Peran Orangtua dalam Pengasuhan Tak Tergantikan
Orangtua tetap memegang peran paling penting dan utama dalam pengasuhan. Untuk mengoptimalkan perannya, orangtua masa kini perlu melek perubahan zaman.
JAKARTA, KOMPAS — Perubahan zaman akibat perkembangan teknologi membuat peran orangtua dalam pengasuhan anak semakin krusial. Selain mesti membangun kedekatan dan kepercayaan dengan anak, orangtua juga mesti dinamis agar bisa mengasuh anak sesuai dengan konteks zaman mereka.
Menurut psikolog klinis dan direktur lembaga psikologi Ad Familia Indonesia Mona Sugianto, peran orangtua penting untuk mendampingi anak-anak generasi terbaru berefleksi.
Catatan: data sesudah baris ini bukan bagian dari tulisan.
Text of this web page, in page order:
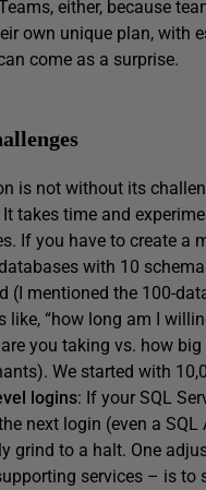
either, because
own unique plan, with
come as a surprise.
is not without its
It takes time and
If you have to create a
with 10
(I mentioned the 100-
like, “how long am I
you taking vs. how
We started with
logins: If your SQL
next login (even a
grind to a halt. One
services – is
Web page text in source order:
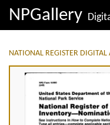
NPGallery
NATIONAL REGISTER DIGITAL
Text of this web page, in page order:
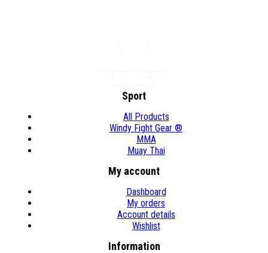
Sport
All Products
Windy Fight Gear ®
MMA
Muay Thai
My account
Dashboard
My orders
Account details
Wishlist
Information
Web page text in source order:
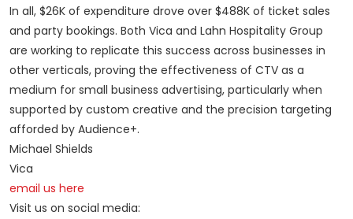
In all, $26K of expenditure drove over $488K of ticket sales
and party bookings. Both Vica and Lahn Hospitality Group
are working to replicate this success across businesses in
other verticals, proving the effectiveness of CTV as a
medium for small business advertising, particularly when
supported by custom creative and the precision targeting
afforded by Audience+.
Michael Shields
Vica
email us here
Visit us on social media:
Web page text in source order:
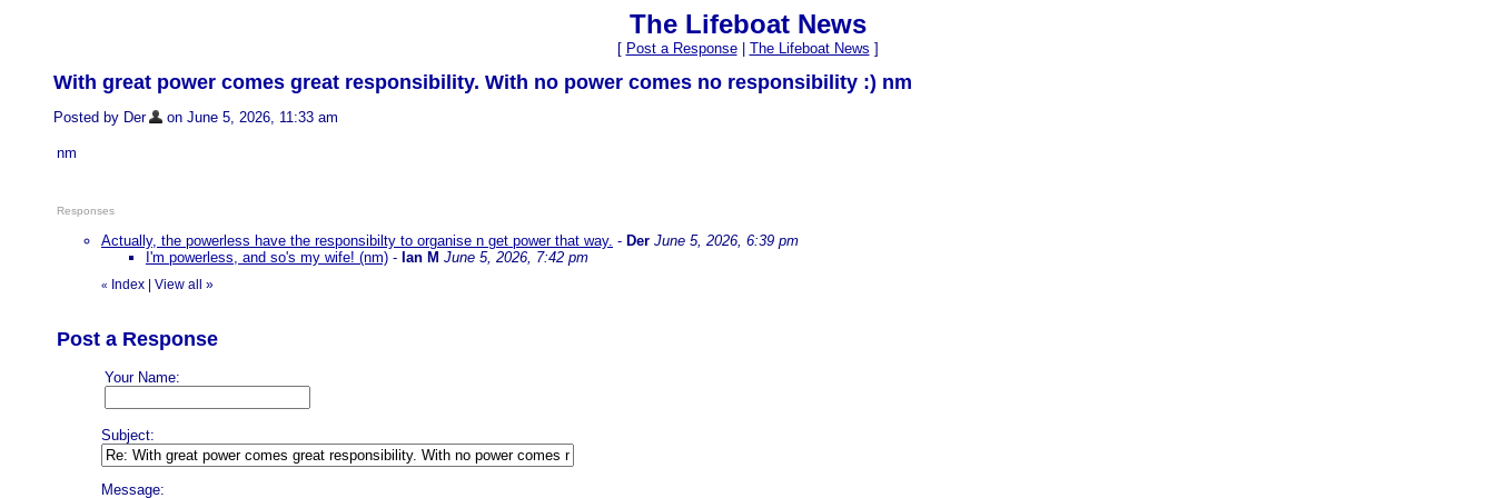
The Lifeboat News
[ Post a Response| The Lifeboat News ]
With great power comes great responsibility. With no power comes no responsibility :) nm
Posted by Der on June 5, 2026, 11:33 am
nm
Responses
Actually, the powerless have the responsibilty to organise n get power that way. - Der June 5, 2026, 6:39 pm
I'm powerless, and so's my wife! (nm) - Ian M June 5, 2026, 7:42 pm
« Index View all »
Post a Response
Your Name:
Subject:
Message:
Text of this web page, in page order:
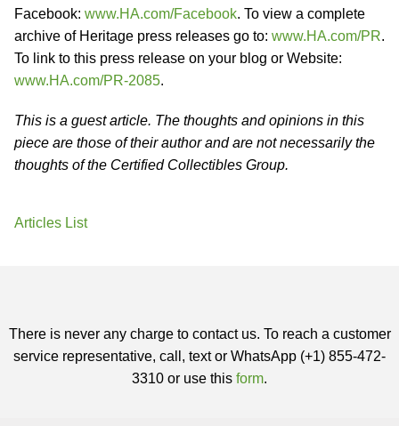
Facebook: www.HA.com/Facebook. To view a complete
archive of Heritage press releases go to: www.HA.com/PR.
To link to this press release on your blog or Website:
www.HA.com/PR-2085.
This is a guest article. The thoughts and opinions in this
piece are those of their author and are not necessarily the
thoughts of the Certified Collectibles Group.
Articles List
There is never any charge to contact us. To reach a customer
service representative, call, text or WhatsApp (+1) 855-472-
3310 or use this form.
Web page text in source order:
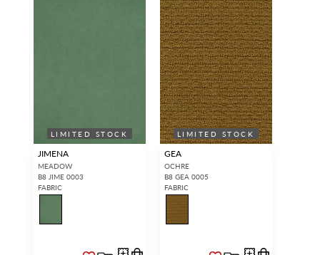
LIMITED STOCK
JIMENA
MEADOW
B8 JIME 0003
FABRIC
LIMITED STOCK
GEA
OCHRE
B8 GEA 0005
FABRIC
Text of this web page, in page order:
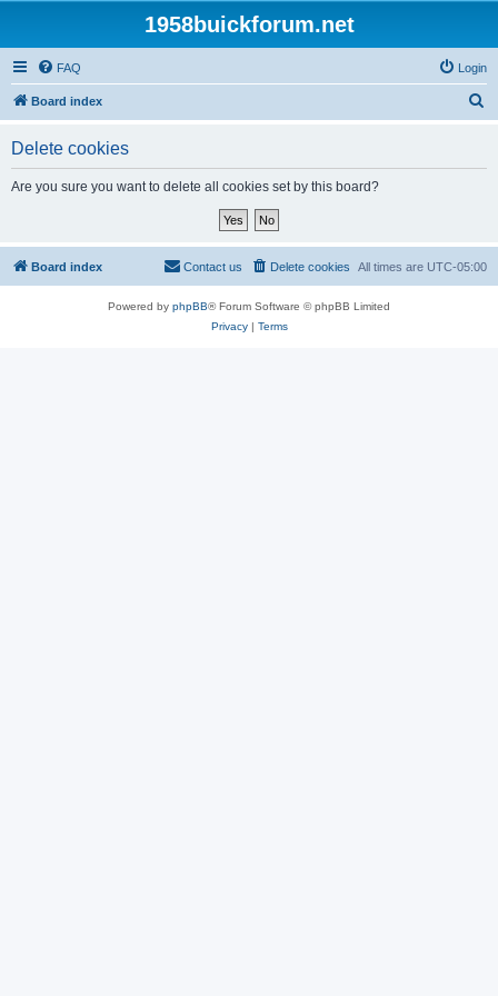
1958buickforum.net
FAQ Login
Board index
Delete cookies
Are you sure you want to delete all cookies set by this board?
Board index All times are UTC-05:00
Delete cookies
Contact us
Powered by phpBB® Forum Software © phpBB Limited
Privacy| Terms
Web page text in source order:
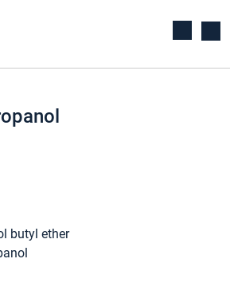
butyl ether
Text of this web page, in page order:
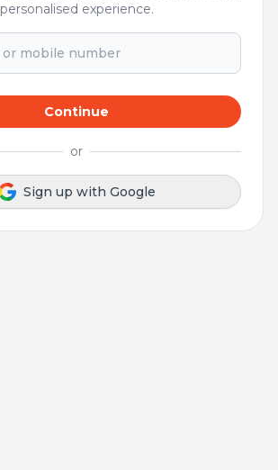
personalised experience.
Continue
or
Sign up with Google
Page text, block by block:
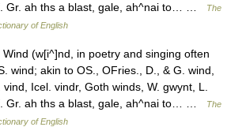
Gr. ah ths a blast, gale, ah^nai to… …
The
of English
(w[i^]nd, in poetry and singing often
wind; akin to OS., OFries., D., & G. wind,
Icel. vindr, Goth winds, W. gwynt, L.
Gr. ah ths a blast, gale, ah^nai to… …
The
of English
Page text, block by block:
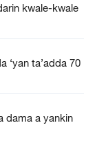
kwale-kwale
‘yan ta’adda 70
dama a yankin
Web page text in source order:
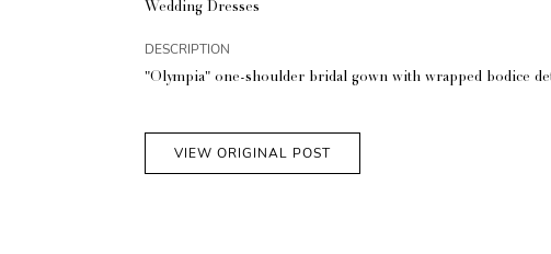
Wedding Dresses
DESCRIPTION
"Olympia" one-shoulder bridal gown with wrapped bodice
VIEW ORIGINAL POST
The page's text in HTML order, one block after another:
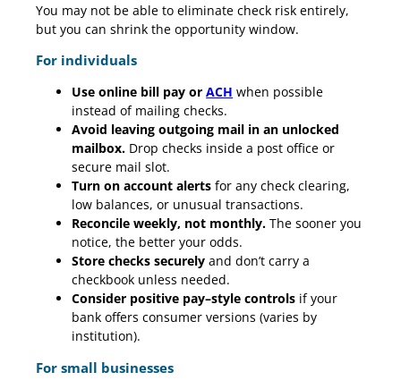
You may not be able to eliminate check risk entirely,
but you can shrink the opportunity window.
For individuals
Use online bill pay orACH when possible
instead of mailing checks.
Avoid leaving outgoing mail in an unlocked
mailbox. Drop checks inside a post office or
secure mail slot.
Turn on account alerts for any check clearing,
low balances, or unusual transactions.
Reconcile weekly, not monthly. The sooner you
notice, the better your odds.
Store checks securely and don’t carry a
checkbook unless needed.
Consider positive pay–style controls if your
bank offers consumer versions (varies by
institution).
For small businesses
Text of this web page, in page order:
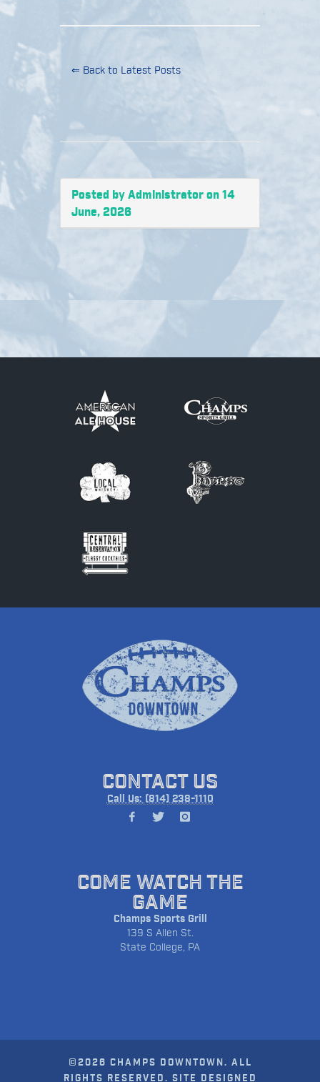
⇐ Back to Latest Posts
Posted by Administrator on 14
June, 2026
CONTACT US
Call Us: (814) 238-1110
COME WATCH THE
GAME
Champs Sports Grill
139 S Allen St.
State College, PA
©2026 CHAMPS DOWNTOWN. ALL
RIGHTS RESERVED. SITE DESIGNED
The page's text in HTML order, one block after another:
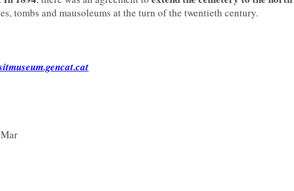
tombs and mausoleums at the turn of the twentieth century.
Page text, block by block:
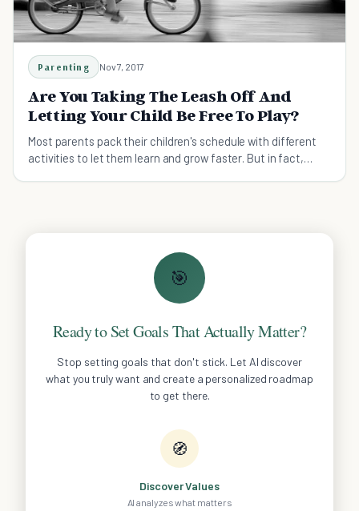
Parenting Nov 7, 2017
Are You Taking The Leash Off And
Letting Your Child Be Free To Play?
Most parents pack their children's schedule with different
activities to let them learn and grow faster. But in fact,
🎯
Ready to Set Goals That Actually Matter?
Stop setting goals that don't stick. Let AI discover
what you truly want and create a personalized roadmap
to get there.
🧭
Discover Values
AI analyzes what matters
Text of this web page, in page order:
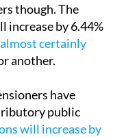
though. The
increase by 6.44%
certainly
another.
have
public
will increase by
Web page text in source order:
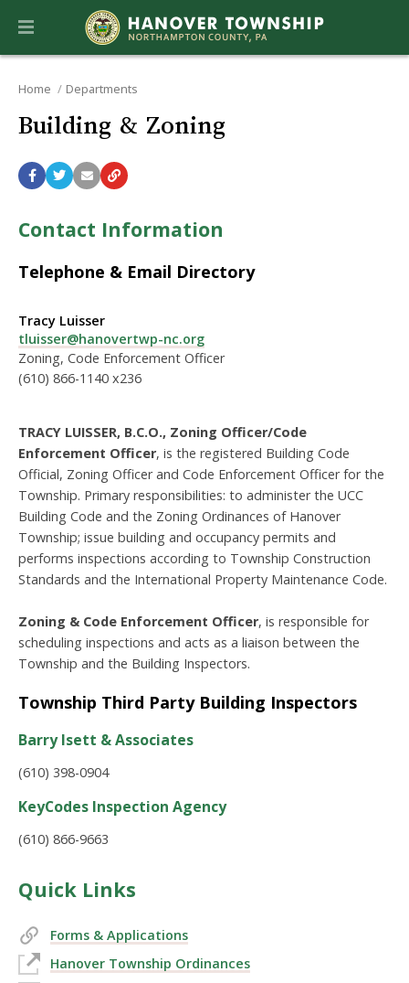
Home Departments
Building & Zoning
Contact Information
Telephone & Email Directory
Tracy Luisser
tluisser@hanovertwp-nc.org
Zoning, Code Enforcement Officer
(610) 866-1140 x236
TRACY LUISSER, B.C.O., Zoning Officer/Code
Enforcement Officer, is the registered Building Code
Official, Zoning Officer and Code Enforcement Officer for the
Township. Primary responsibilities: to administer the UCC
Building Code and the Zoning Ordinances of Hanover
Township; issue building and occupancy permits and
performs inspections according to Township Construction
Standards and the International Property Maintenance Code.
Zoning & Code Enforcement Officer, is responsible for
scheduling inspections and acts as a liaison between the
Township and the Building Inspectors.
Township Third Party Building Inspectors
Barry Isett & Associates
(610) 398-0904
KeyCodes Inspection Agency
(610) 866-9663
Quick Links
Forms & Applications
Hanover Township Ordinances

Derasnya arus informasi membuat publik sulit mencari kebenaran, terlebih memaknainya. Hal ini juga dapat terjadi ke generasi baru, yakni generasi Z dan Alfa
”Generasi Z dan Alfa itu sangat kreatif, intelligent, sangat melek teknologi, cinta damai. Tapi, mereka perlu dibantu (membentuk) persepsi,” kata Mona saat dihubungi di Jakarta, Minggu (25/6/2023).
”Mereka butuh bimbingan untuk berefleksi lebih dalam. Bukan berarti IQ mereka tidak tinggi. (Mereka perlu dibantu) untuk hening, diam, mengunyah informasi atau pengalaman yang didapat. Mereka butuh orangtua untuk merefleksikan itu,” tambahnya.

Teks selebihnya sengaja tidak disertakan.